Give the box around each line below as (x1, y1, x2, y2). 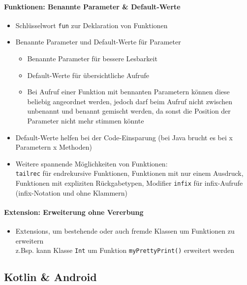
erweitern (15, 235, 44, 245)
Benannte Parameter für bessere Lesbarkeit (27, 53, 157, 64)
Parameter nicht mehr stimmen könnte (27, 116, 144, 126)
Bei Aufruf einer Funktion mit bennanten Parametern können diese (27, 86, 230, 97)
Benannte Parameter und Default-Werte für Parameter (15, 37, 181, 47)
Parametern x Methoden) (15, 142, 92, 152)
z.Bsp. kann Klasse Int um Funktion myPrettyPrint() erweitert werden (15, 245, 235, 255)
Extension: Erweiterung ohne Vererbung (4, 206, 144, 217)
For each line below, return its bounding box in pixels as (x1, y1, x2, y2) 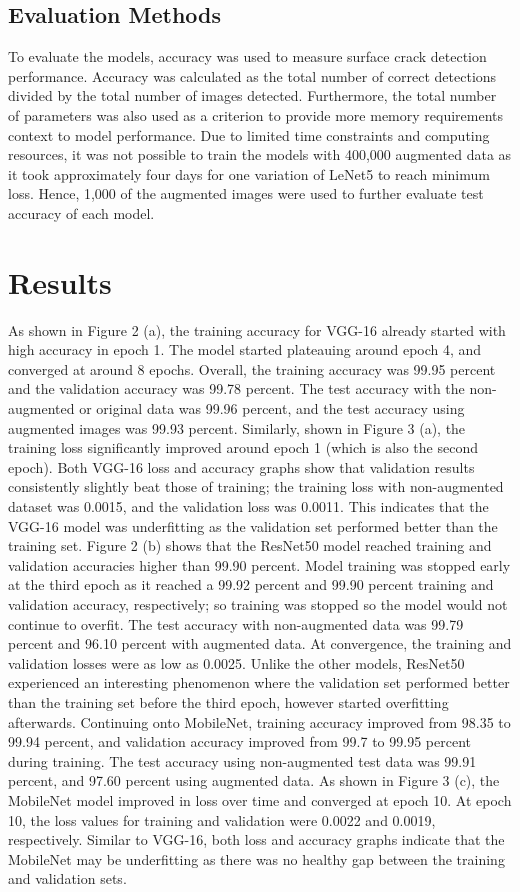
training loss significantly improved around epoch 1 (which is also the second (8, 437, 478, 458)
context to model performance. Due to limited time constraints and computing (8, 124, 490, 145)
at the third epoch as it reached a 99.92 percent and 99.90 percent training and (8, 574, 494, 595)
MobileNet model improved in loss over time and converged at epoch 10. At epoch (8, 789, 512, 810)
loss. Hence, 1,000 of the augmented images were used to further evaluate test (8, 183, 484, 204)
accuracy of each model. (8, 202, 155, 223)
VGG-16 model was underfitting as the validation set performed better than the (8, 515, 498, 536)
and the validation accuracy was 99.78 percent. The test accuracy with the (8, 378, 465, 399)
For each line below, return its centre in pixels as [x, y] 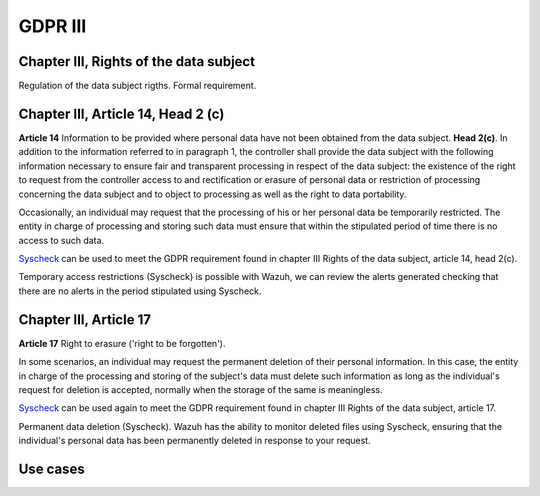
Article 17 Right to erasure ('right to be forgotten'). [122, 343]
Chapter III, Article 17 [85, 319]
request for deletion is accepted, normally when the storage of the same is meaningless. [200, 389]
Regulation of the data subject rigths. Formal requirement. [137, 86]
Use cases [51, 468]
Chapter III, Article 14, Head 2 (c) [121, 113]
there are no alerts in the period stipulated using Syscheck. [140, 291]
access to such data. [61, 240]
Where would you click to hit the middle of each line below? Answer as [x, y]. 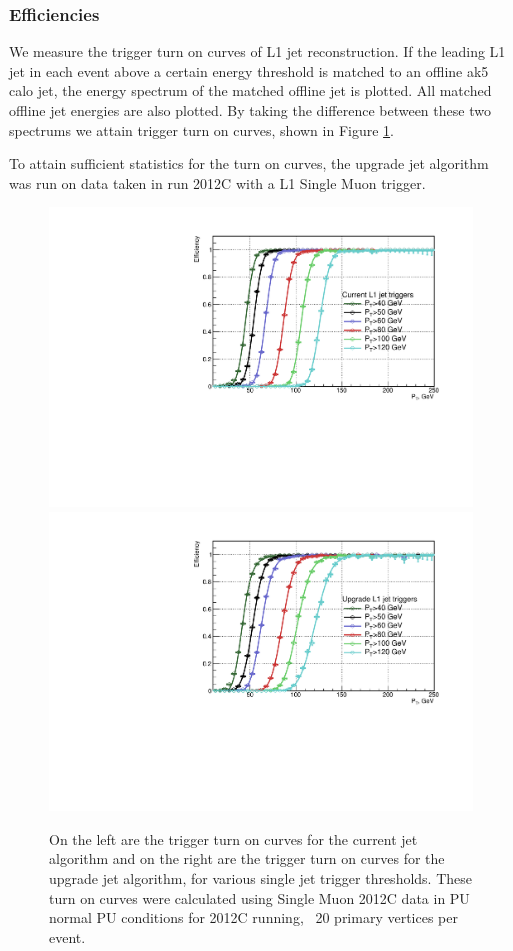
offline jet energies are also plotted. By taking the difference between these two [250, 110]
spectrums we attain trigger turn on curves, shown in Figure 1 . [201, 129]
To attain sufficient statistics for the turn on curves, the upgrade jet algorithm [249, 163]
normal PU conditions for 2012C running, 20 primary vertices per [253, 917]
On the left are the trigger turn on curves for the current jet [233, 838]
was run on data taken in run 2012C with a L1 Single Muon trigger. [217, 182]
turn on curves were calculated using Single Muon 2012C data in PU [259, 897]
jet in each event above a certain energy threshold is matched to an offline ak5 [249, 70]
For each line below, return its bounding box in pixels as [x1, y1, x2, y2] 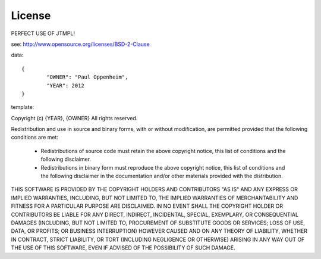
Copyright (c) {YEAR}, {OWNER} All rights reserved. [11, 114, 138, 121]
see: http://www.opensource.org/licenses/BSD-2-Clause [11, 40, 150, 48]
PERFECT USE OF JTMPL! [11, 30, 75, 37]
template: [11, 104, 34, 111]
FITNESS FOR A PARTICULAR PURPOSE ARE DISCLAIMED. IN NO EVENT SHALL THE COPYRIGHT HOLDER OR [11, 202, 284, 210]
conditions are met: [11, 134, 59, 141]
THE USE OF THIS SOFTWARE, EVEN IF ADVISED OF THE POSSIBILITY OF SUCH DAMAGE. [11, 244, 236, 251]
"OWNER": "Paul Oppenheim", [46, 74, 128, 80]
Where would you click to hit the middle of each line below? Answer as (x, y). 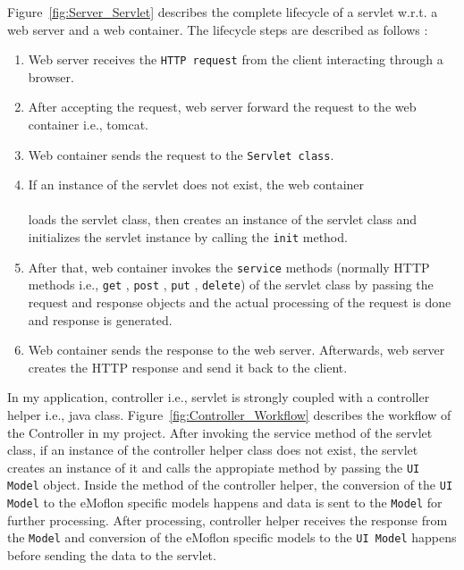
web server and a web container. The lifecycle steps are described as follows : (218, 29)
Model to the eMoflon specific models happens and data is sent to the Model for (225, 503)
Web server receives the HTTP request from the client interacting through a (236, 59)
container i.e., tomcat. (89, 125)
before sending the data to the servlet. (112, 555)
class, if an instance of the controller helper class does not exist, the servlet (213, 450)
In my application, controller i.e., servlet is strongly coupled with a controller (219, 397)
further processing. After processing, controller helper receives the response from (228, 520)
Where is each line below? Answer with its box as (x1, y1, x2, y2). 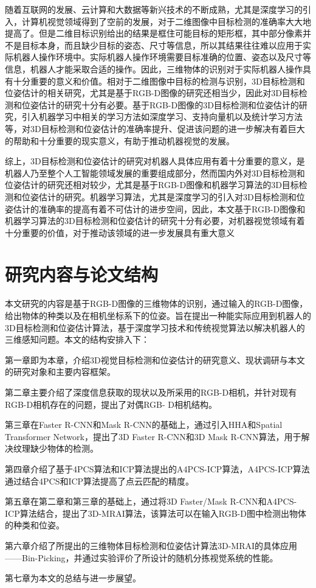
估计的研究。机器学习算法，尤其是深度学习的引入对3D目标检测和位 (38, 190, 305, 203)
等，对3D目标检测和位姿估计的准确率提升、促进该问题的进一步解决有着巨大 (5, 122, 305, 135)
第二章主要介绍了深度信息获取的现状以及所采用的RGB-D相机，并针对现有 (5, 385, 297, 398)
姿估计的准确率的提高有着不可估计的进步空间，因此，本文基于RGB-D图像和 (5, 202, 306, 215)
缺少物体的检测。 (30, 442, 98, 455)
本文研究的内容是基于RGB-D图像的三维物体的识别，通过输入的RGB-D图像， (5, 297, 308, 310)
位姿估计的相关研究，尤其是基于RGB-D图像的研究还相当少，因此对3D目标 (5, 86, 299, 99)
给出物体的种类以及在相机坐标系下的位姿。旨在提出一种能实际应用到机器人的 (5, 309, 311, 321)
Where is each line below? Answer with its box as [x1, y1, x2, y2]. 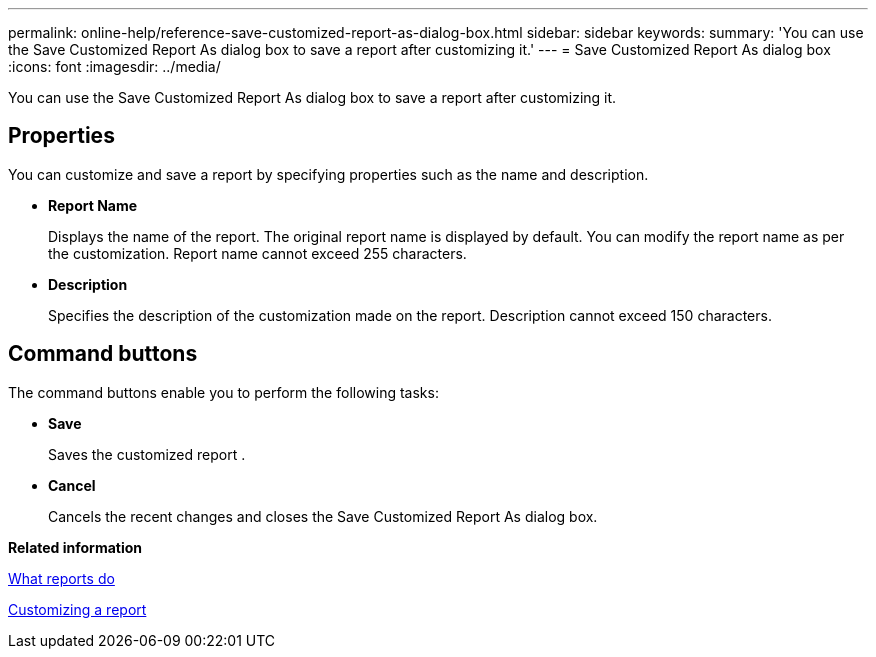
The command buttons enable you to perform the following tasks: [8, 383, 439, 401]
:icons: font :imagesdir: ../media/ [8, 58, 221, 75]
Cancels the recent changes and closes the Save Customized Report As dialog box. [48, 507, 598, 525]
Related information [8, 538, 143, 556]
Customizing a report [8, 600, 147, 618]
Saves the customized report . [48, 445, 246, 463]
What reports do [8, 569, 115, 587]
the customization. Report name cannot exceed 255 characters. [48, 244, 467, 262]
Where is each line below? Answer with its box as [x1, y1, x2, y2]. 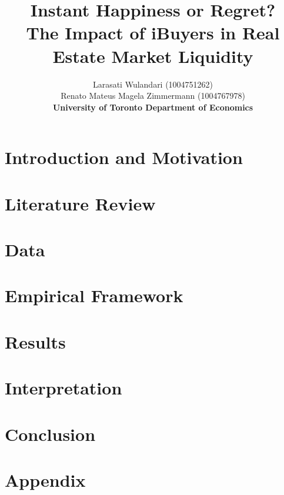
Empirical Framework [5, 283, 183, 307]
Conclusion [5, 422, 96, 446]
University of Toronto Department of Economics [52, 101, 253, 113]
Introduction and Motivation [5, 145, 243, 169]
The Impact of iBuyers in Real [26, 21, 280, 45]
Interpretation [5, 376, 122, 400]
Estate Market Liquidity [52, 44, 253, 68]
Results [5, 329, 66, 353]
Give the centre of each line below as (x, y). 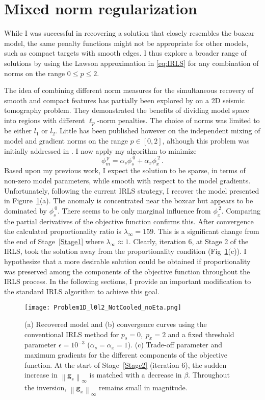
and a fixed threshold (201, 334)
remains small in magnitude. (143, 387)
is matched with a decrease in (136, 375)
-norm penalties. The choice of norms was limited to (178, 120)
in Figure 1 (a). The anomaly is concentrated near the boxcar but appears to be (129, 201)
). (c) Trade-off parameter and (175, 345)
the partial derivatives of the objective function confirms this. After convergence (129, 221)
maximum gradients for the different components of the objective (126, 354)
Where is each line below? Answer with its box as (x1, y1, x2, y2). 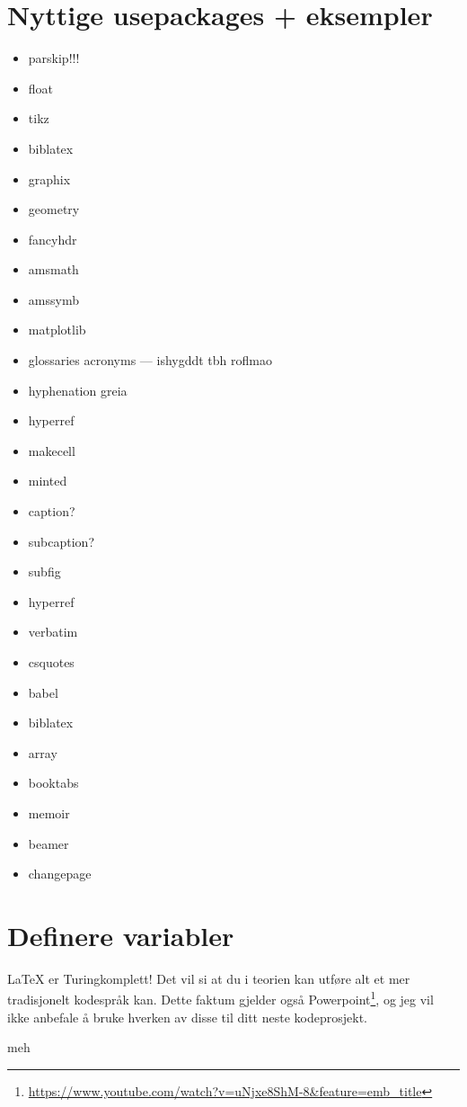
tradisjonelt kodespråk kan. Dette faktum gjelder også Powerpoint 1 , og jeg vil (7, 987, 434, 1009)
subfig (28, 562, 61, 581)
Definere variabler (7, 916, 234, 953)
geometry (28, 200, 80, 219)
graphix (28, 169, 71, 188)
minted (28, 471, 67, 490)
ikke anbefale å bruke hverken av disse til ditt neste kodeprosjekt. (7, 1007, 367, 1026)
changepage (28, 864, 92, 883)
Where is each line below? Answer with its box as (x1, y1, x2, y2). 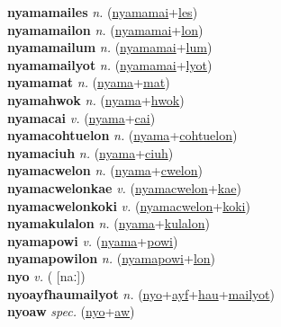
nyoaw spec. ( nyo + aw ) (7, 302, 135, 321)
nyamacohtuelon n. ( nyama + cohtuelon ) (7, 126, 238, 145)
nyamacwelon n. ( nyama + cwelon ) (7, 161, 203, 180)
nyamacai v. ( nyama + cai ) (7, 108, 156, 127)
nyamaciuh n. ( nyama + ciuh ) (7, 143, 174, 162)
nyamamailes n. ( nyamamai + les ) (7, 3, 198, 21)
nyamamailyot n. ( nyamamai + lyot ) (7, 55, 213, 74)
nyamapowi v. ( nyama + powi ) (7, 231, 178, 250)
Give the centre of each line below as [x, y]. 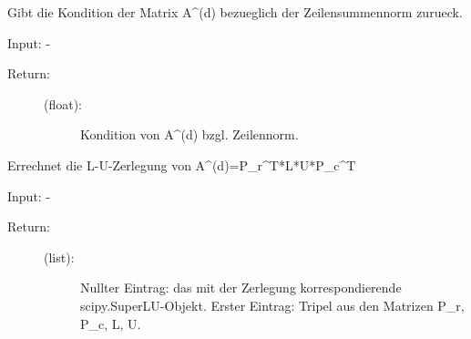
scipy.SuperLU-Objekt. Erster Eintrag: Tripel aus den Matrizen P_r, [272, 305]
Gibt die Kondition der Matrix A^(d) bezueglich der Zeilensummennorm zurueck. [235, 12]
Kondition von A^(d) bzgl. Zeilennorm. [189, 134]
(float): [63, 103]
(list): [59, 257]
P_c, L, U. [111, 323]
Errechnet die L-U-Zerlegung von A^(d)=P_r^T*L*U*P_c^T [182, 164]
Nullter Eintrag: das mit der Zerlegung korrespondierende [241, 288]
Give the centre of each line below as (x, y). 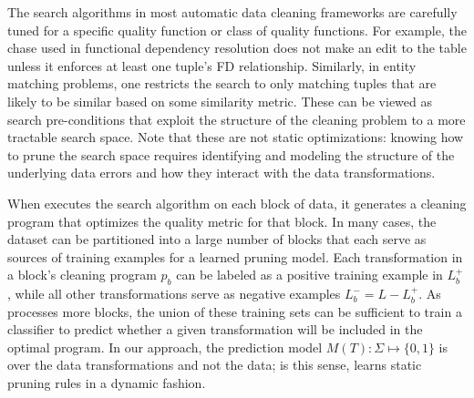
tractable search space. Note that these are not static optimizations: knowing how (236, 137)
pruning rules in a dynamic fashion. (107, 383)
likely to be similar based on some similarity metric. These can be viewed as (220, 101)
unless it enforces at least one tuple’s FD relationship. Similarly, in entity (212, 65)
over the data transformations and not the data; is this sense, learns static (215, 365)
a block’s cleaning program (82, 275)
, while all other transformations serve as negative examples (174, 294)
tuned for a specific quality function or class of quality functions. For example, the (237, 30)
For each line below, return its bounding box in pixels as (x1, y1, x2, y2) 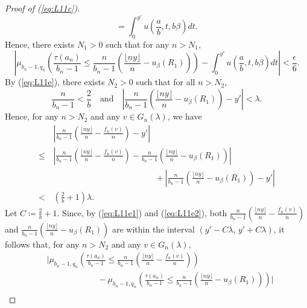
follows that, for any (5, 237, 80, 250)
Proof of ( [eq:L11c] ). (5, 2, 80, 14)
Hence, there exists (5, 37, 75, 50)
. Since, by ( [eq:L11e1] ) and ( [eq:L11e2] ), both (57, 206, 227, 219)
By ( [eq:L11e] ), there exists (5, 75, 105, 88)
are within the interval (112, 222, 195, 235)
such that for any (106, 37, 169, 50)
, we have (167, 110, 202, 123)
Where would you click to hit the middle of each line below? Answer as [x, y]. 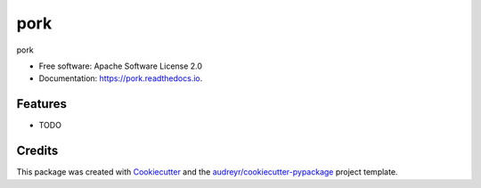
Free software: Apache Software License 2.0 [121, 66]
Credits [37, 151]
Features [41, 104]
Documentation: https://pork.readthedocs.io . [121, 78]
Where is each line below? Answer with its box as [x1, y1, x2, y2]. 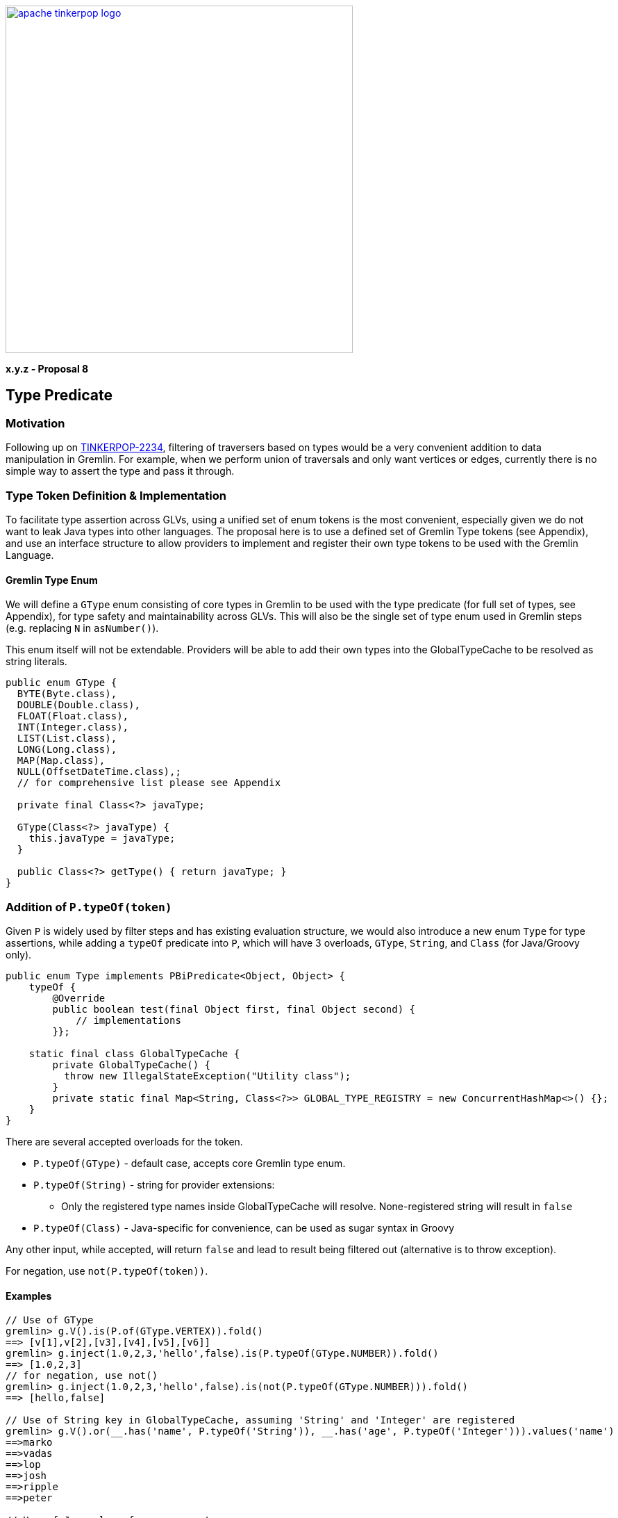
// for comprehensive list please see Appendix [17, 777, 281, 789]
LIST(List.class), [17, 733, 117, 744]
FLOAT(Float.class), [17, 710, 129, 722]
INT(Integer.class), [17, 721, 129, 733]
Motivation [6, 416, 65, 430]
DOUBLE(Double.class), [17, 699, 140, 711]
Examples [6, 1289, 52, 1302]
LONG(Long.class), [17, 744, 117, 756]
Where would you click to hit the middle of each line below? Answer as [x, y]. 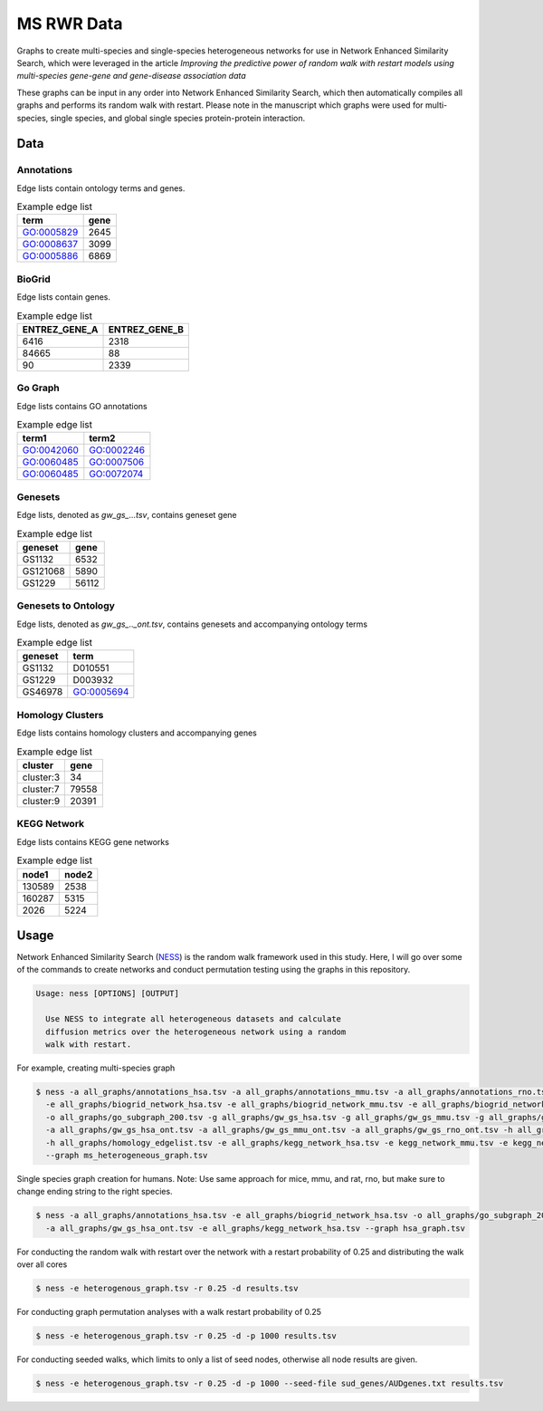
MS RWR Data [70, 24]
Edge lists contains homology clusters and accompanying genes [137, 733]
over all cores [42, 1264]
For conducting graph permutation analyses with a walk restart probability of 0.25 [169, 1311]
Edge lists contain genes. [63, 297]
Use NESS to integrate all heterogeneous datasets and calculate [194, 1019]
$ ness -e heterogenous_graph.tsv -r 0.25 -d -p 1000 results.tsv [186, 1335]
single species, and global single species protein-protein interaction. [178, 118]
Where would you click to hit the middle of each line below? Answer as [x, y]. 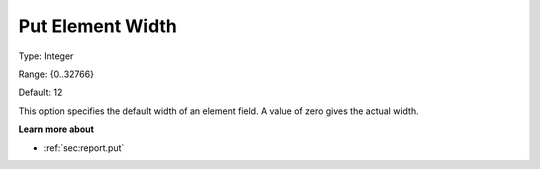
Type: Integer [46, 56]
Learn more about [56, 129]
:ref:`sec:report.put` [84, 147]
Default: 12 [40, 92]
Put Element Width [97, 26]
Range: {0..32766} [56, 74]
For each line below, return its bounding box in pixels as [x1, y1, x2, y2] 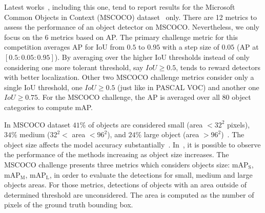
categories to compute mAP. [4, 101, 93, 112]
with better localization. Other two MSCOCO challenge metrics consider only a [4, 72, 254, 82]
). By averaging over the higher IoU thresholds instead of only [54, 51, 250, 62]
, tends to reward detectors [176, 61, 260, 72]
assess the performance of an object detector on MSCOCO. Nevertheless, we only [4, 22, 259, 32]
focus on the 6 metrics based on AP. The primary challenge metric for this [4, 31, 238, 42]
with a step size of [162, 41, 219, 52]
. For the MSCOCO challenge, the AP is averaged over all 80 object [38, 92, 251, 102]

Task objective:
In the answer, give only the lines from the top of the data above through the line with "MobileNet model improved", reproduced exactly; no picture may appear.

Finished task:
Give the box around each line below as (x1, y1, x2, y2). 
erweitern (15, 235, 44, 245)
Benannte Parameter für bessere Lesbarkeit (27, 53, 157, 64)
Parameter nicht mehr stimmen könnte (27, 116, 144, 126)
Bei Aufruf einer Funktion mit bennanten Parametern können diese (27, 86, 230, 97)
Benannte Parameter und Default-Werte für Parameter (15, 37, 181, 47)
Parametern x Methoden) (15, 142, 92, 152)
z.Bsp. kann Klasse Int um Funktion myPrettyPrint() erweitert werden (15, 245, 235, 255)
Extension: Erweiterung ohne Vererbung (4, 206, 144, 217)
For each line below, return its bounding box in pixels as (x1, y1, x2, y2) 
training loss significantly improved around epoch 1 (which is also the second (8, 437, 478, 458)
context to model performance. Due to limited time constraints and computing (8, 124, 490, 145)
at the third epoch as it reached a 99.92 percent and 99.90 percent training and (8, 574, 494, 595)
MobileNet model improved in loss over time and converged at epoch 10. At epoch (8, 789, 512, 810)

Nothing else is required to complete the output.